◆ **WORK TASK**: Begin your copy at the line with "choices for a" in the records below and end it at the line with "Travelodge Hotel Macquarie North Ryde Sydney", restating each line word for word; omit the pictures.

⁂

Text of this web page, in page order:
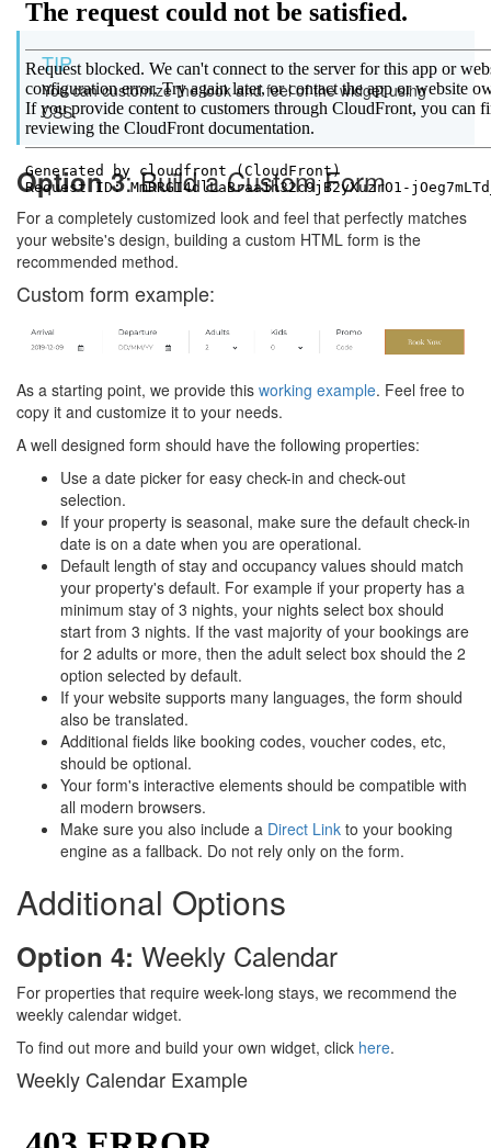
TIP
You can customize the look and feel of the widget using
CSS.
Option 3: Build a Custom Form
For a completely customized look and feel that perfectly matches
your website's design, building a custom HTML form is the
recommended method.
Custom form example:
As a starting point, we provide this working example. Feel free to
copy it and customize it to your needs.
A well designed form should have the following properties:
Use a date picker for easy check-in and check-out
selection.
If your property is seasonal, make sure the default check-in
date is on a date when you are operational.
Default length of stay and occupancy values should match
your property's default. For example if your property has a
minimum stay of 3 nights, your nights select box should
start from 3 nights. If the vast majority of your bookings are
for 2 adults or more, then the adult select box should the 2
option selected by default.
If your website supports many languages, the form should
also be translated.
Additional fields like booking codes, voucher codes, etc,
should be optional.
Your form's interactive elements should be compatible with
all modern browsers.
Make sure you also include a Direct Link to your booking
engine as a fallback. Do not rely only on the form.
Additional Options
Option 4: Weekly Calendar
For properties that require week-long stays, we recommend the
weekly calendar widget.
To find out more and build your own widget, click here.
Weekly Calendar Example
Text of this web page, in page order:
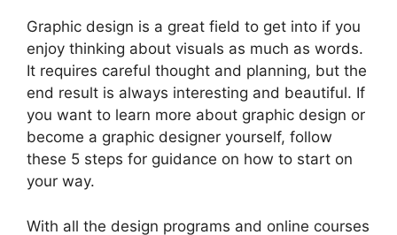
Graphic design is a great field to get into if you
enjoy thinking about visuals as much as words.
It requires careful thought and planning, but the
end result is always interesting and beautiful. If
you want to learn more about graphic design or
become a graphic designer yourself, follow
these 5 steps for guidance on how to start on
your way.
With all the design programs and online courses
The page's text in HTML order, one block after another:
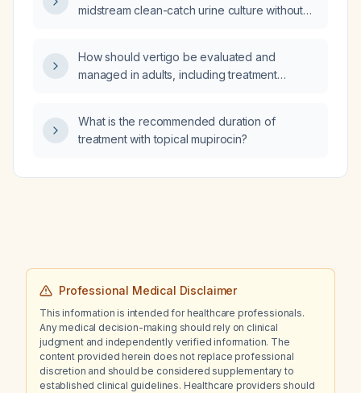
midstream clean-catch urine culture without
How should vertigo be evaluated and
managed in adults, including treatment
disease?
What is the recommended duration of
treatment with topical mupirocin?
Professional Medical Disclaimer
This information is intended for healthcare professionals.
Any medical decision-making should rely on clinical
judgment and independently verified information. The
content provided herein does not replace professional
discretion and should be considered supplementary to
established clinical guidelines. Healthcare providers should
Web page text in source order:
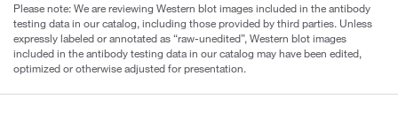
Please note: We are reviewing Western blot images included in the antibody
testing data in our catalog, including those provided by third parties. Unless
expressly labeled or annotated as “raw-unedited”, Western blot images
included in the antibody testing data in our catalog may have been edited,
optimized or otherwise adjusted for presentation.
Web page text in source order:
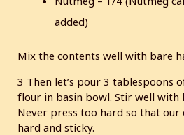
added)
Mix the contents well with bare
3 Then let’s pour 3 tablespoons
flour in basin bowl. Stir well with
Never press too hard so that our
hard and sticky.
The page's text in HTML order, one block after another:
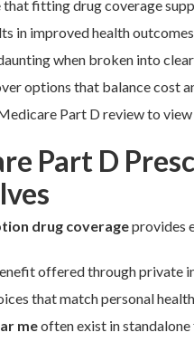
that fitting drug coverage
in improved health
when broken into
options that balance cost
Part D review to
Part D
drug coverageprovides
offered through private
that match personal
meoften exist in
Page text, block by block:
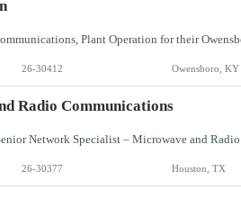
26-30412 Owensboro, KY
Radio Communications
26-30377 Houston, TX
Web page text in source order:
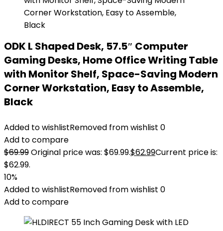
ODK L Shaped Desk, 57.5″ Computer
Gaming Desks, Home Office Writing Table
with Monitor Shelf, Space-Saving Modern
Corner Workstation, Easy to Assemble,
Black
Added to wishlistRemoved from wishlist 0
Add to compare
$69.99Original price was: $69.99.$62.99Current price is:
$62.99.
10%
Added to wishlistRemoved from wishlist 0
Add to compare
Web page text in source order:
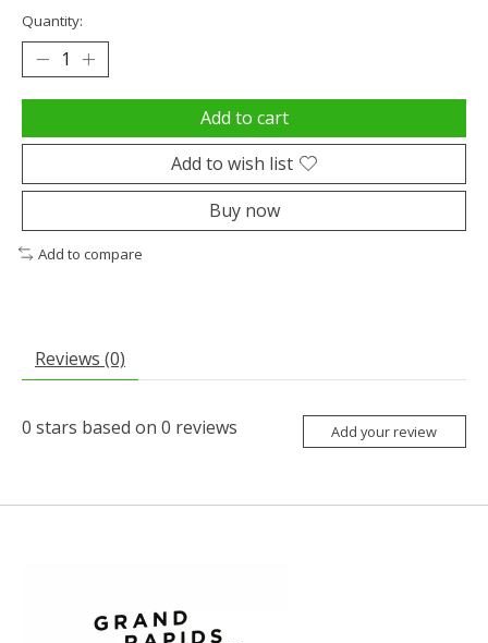
Quantity:
Add to cart
Add to wish list
Buy now
Add to compare
Reviews (0)
0 stars based on 0 reviews Add your review
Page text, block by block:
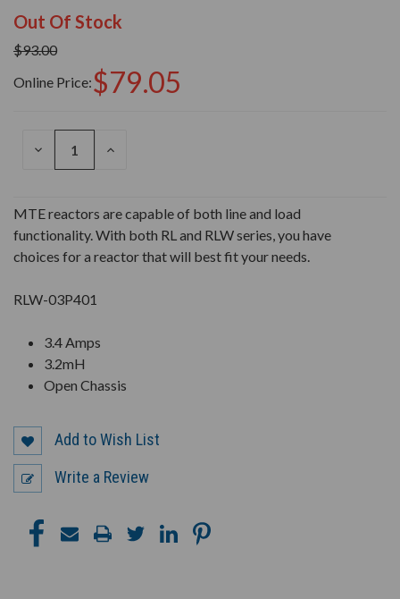
Out Of Stock
$93.00
Online Price:$79.05
DECREASE
INCREASE
MTE reactors are capable of both line and load
functionality. With both RL and RLW series, you have
choices for a reactor that will best fit your needs.
RLW-03P401
3.4 Amps
3.2mH
Open Chassis
Add to Wish List
Write a Review
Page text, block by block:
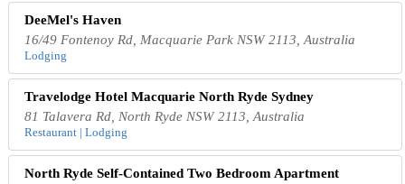
DeeMel's Haven
16/49 Fontenoy Rd, Macquarie Park NSW 2113, Australia
Lodging
Travelodge Hotel Macquarie North Ryde Sydney
81 Talavera Rd, North Ryde NSW 2113, Australia
Restaurant | Lodging
North Ryde Self-Contained Two Bedroom Apartment
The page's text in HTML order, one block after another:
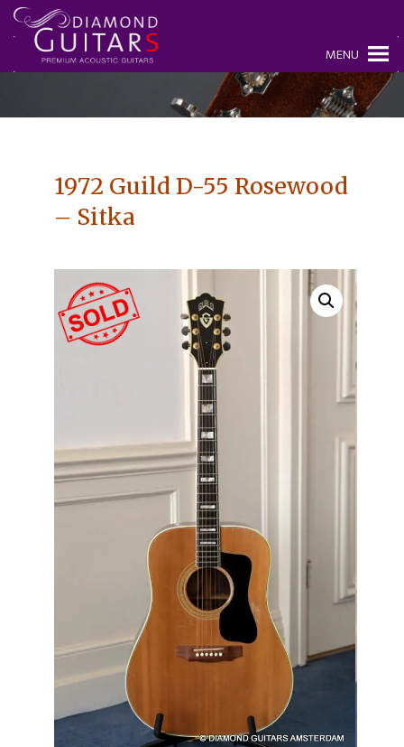
MENU
1972 Guild D-55 Rosewood
– Sitka
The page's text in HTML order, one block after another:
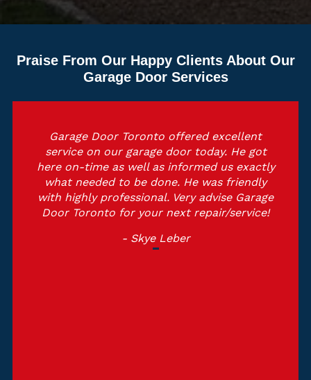
Praise From Our Happy Clients About Our
Garage Door Services
Garage Door Toronto offered excellent
service on our garage door today. He got
here on-time as well as informed us exactly
what needed to be done. He was friendly
with highly professional. Very advise Garage
Door Toronto for your next repair/service!
- Skye Leber
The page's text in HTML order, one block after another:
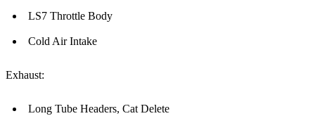
LS7 Throttle Body
Cold Air Intake
Exhaust:
Long Tube Headers, Cat Delete
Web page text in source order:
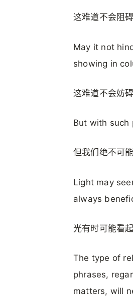
这难道不会阻
May it not
showing in
这难道不会妨
But with such
但我们绝不可
Light may
always
光有时可能看
The type of
phrases,
matters, will
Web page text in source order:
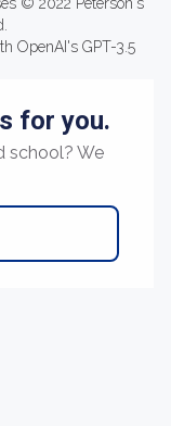
OpenAI's GPT-3.5
for you.
school? We
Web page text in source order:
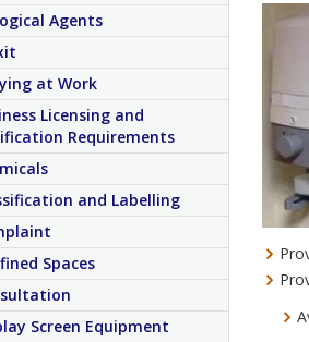
Agents
at Work
Licensing and
Requirements
and Labelling
Spaces
Screen Equipment
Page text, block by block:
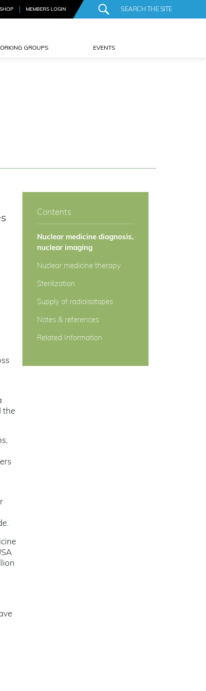
SHOP MEMBERS LOGIN
GROUPS EVENTS
the
Contents
Nuclear medicine diagnosis,
nuclear imaging
Nuclear medicine therapy
Sterilization
Supply of radioisotopes
Notes & references
Related Information
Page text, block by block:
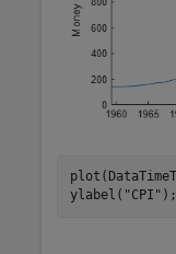
ylabel( "CPI" );
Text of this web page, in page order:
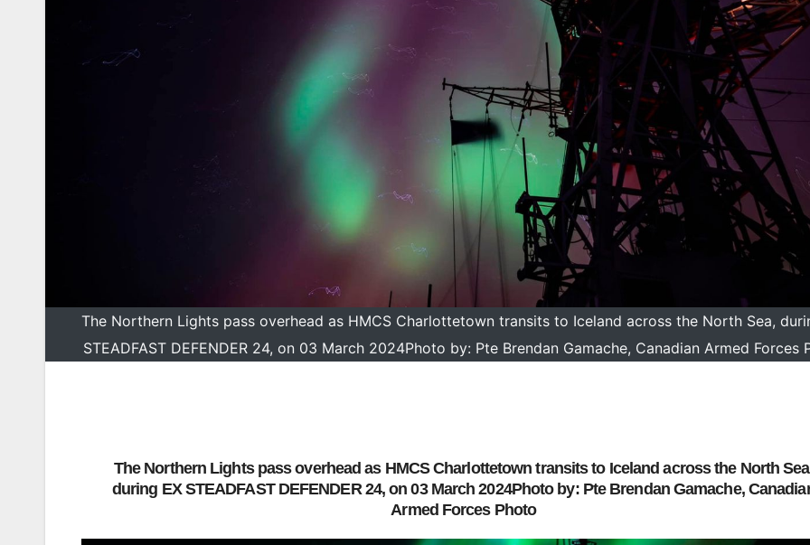
The Northern Lights pass overhead as HMCS Charlottetown transits to Iceland across the North Sea,
STEADFAST DEFENDER 24, on 03 March 2024Photo by: Pte Brendan Gamache, Canadian Armed Forces
The Northern Lights pass overhead as HMCS Charlottetown transits to Iceland across the North
during EX STEADFAST DEFENDER 24, on 03 March 2024Photo by: Pte Brendan Gamache,
Armed Forces Photo
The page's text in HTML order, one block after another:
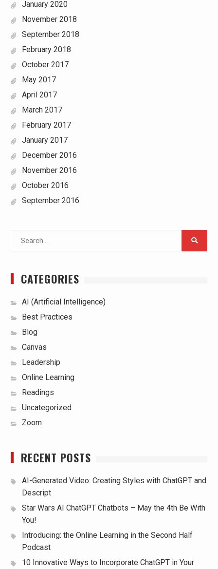
January 2020
November 2018
September 2018
February 2018
October 2017
May 2017
April 2017
March 2017
February 2017
January 2017
December 2016
November 2016
October 2016
September 2016
CATEGORIES
AI (Artificial Intelligence)
Best Practices
Blog
Canvas
Leadership
Online Learning
Readings
Uncategorized
Zoom
RECENT POSTS
AI-Generated Video: Creating Styles with ChatGPT and
Descript
Star Wars AI ChatGPT Chatbots – May the 4th Be With
You!
Introducing: the Online Learning in the Second Half
Podcast
10 Innovative Ways to Incorporate ChatGPT in Your
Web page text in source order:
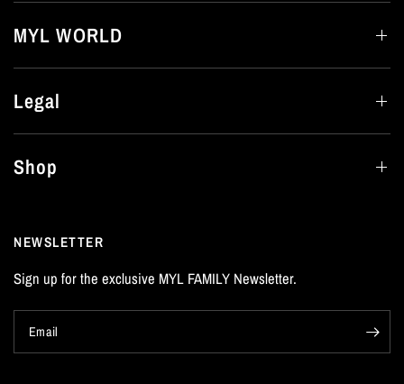
MYL WORLD
Legal
Shop
NEWSLETTER
Sign up for the exclusive MYL FAMILY Newsletter.
Email
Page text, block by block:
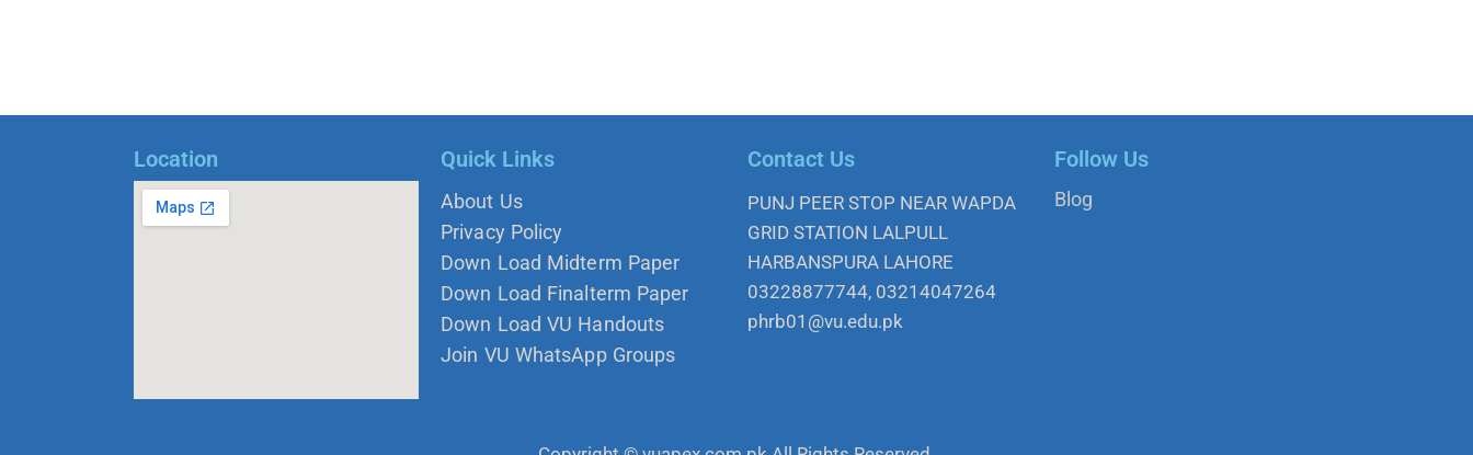
Location Quick Links
About Us
Privacy Policy
Down Load Midterm Paper
Down Load Finalterm Paper
Down Load VU Handouts
Join VU WhatsApp Groups
Contact Us
PUNJ PEER STOP NEAR WAPDA
GRID STATION LALPULL
HARBANSPURA LAHORE
03228877744, 03214047264
phrb01@vu.edu.pk
Follow Us
Blog
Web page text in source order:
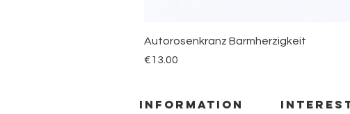
Autorosenkranz Barmherzigkeit
Price
€13.00
information
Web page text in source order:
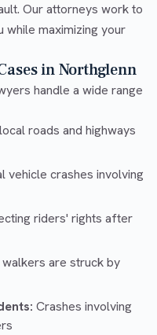
Our attorneys work to
while maximizing your
in Northglenn
handle a wide range
roads and highways
vehicle crashes involving
riders' rights after
walkers are struck by
Crashes involving
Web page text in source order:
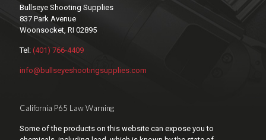
Bullseye Shooting Supplies
837 Park Avenue
Woonsocket, RI 02895
Tel: (401) 766-4409
info@bullseyeshootingsupplies.com
California P65 Law Warning
Some of the products on this website can expose you to
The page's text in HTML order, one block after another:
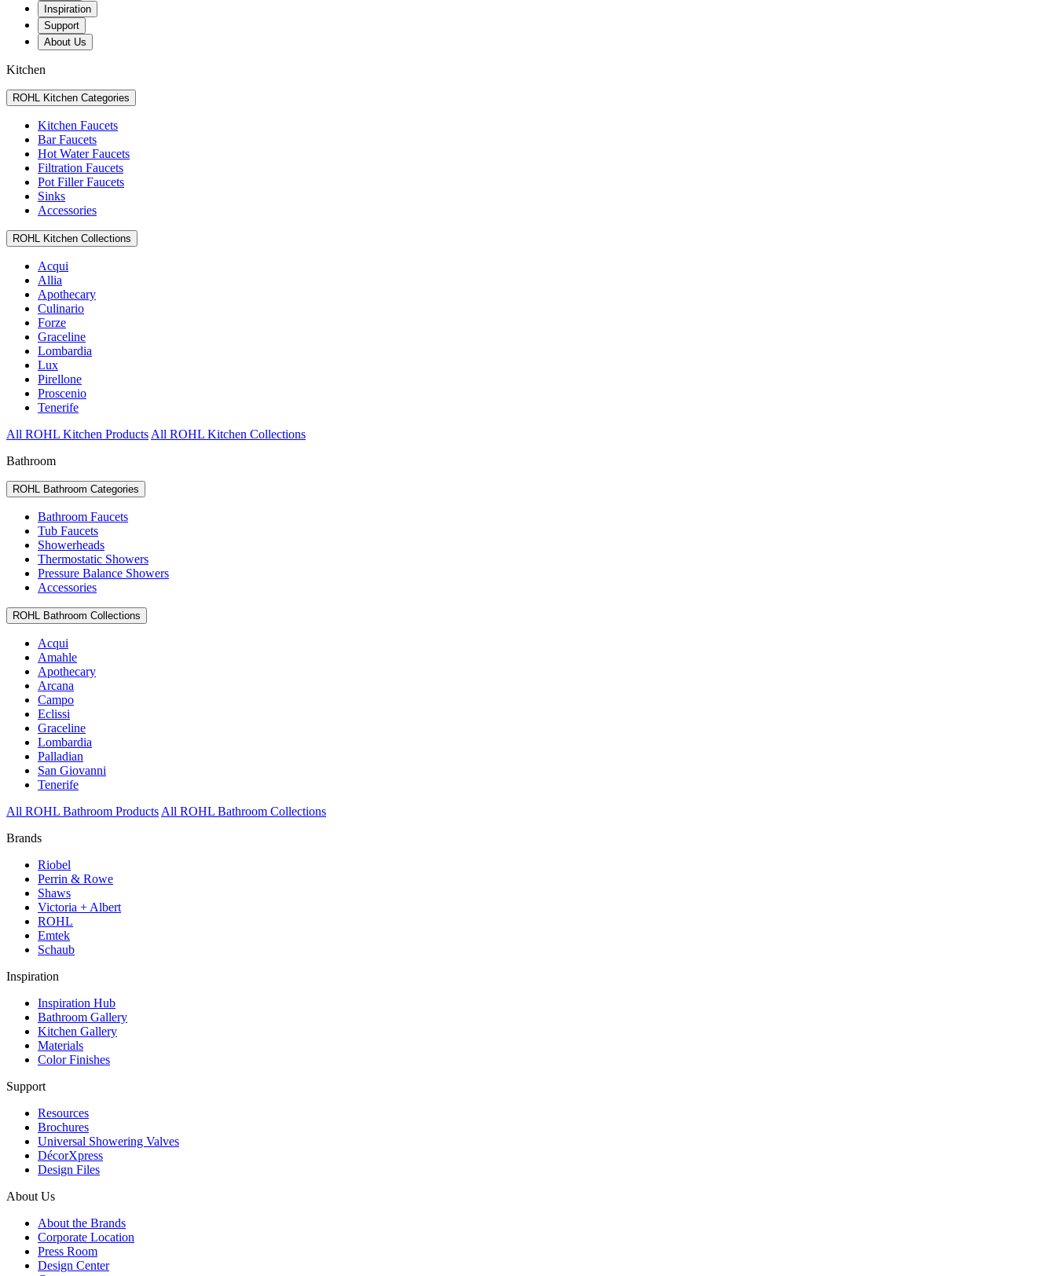
Inspiration
Support
About Us
Kitchen
ROHL Kitchen Categories
Kitchen Faucets
Bar Faucets
Hot Water Faucets
Filtration Faucets
Pot Filler Faucets
Sinks
Accessories
ROHL Kitchen Collections
Acqui
Allia
Apothecary
Culinario
Forze
Graceline
Lombardia
Lux
Pirellone
Proscenio
Tenerife
All ROHL Kitchen Products All ROHL Kitchen Collections
Bathroom
ROHL Bathroom Categories
Bathroom Faucets
Tub Faucets
Showerheads
Thermostatic Showers
Pressure Balance Showers
Accessories
ROHL Bathroom Collections
Acqui
Amahle
Apothecary
Arcana
Campo
Eclissi
Graceline
Lombardia
Palladian
San Giovanni
Tenerife
All ROHL Bathroom Products All ROHL Bathroom Collections
Brands
Riobel
Perrin & Rowe
Shaws
Victoria + Albert
ROHL
Emtek
Schaub
Inspiration
Inspiration Hub
Bathroom Gallery
Kitchen Gallery
Materials
Color Finishes
Support
Resources
Brochures
Universal Showering Valves
DécorXpress
Design Files
About Us
About the Brands
Corporate Location
Press Room
Design Center
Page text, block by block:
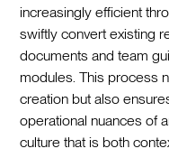
increasingly efficient
swiftly convert existing
documents and team
modules. This process
creation but also
operational nuances of
culture that is both
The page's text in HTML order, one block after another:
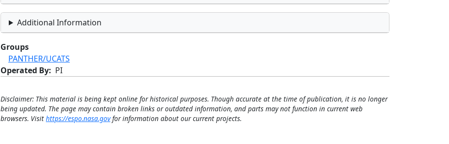
Additional Information
Groups
PANTHER/UCATS
Operated By
PI
Disclaimer: This material is being kept online for historical purposes. Though accurate at the time of publication, it is no longer
being updated. The page may contain broken links or outdated information, and parts may not function in current web
browsers. Visit https://espo.nasa.govfor information about our current projects.
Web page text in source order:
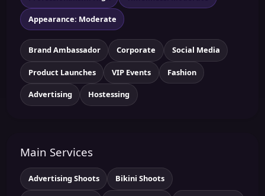
Appearance: Moderate
Brand Ambassador Corporate Social Media
Product Launches VIP Events Fashion
Advertising Hostessing
Main Services
Advertising Shoots Bikini Shoots
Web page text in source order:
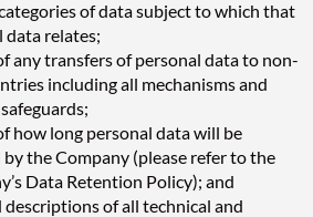
of data subject to which that
data relates;
any transfers of personal data to non-
including all mechanisms and
how long personal data will be
the Company (please refer to the
Data Retention Policy); and
descriptions of all technical and
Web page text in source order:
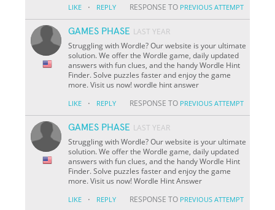
LIKE · REPLY RESPONSE TO PREVIOUS ATTEMPT
GAMES PHASE LAST YEAR
Struggling with Wordle? Our website is your ultimate
solution. We offer the Wordle game, daily updated
answers with fun clues, and the handy Wordle Hint
Finder. Solve puzzles faster and enjoy the game
more. Visit us now! wordle hint answer
LIKE · REPLY RESPONSE TO PREVIOUS ATTEMPT
GAMES PHASE LAST YEAR
Struggling with Wordle? Our website is your ultimate
solution. We offer the Wordle game, daily updated
answers with fun clues, and the handy Wordle Hint
Finder. Solve puzzles faster and enjoy the game
more. Visit us now! Wordle Hint Answer
LIKE · REPLY RESPONSE TO PREVIOUS ATTEMPT

⁂

◆ **EXERCISE RESULT**:
choices for a reactor that will best fit your needs.
RLW-03P401
3.4 Amps
3.2mH
Open Chassis
Add to Wish List
Write a Review
Page text, block by block:
DeeMel's Haven
16/49 Fontenoy Rd, Macquarie Park NSW 2113, Australia
Lodging
Travelodge Hotel Macquarie North Ryde Sydney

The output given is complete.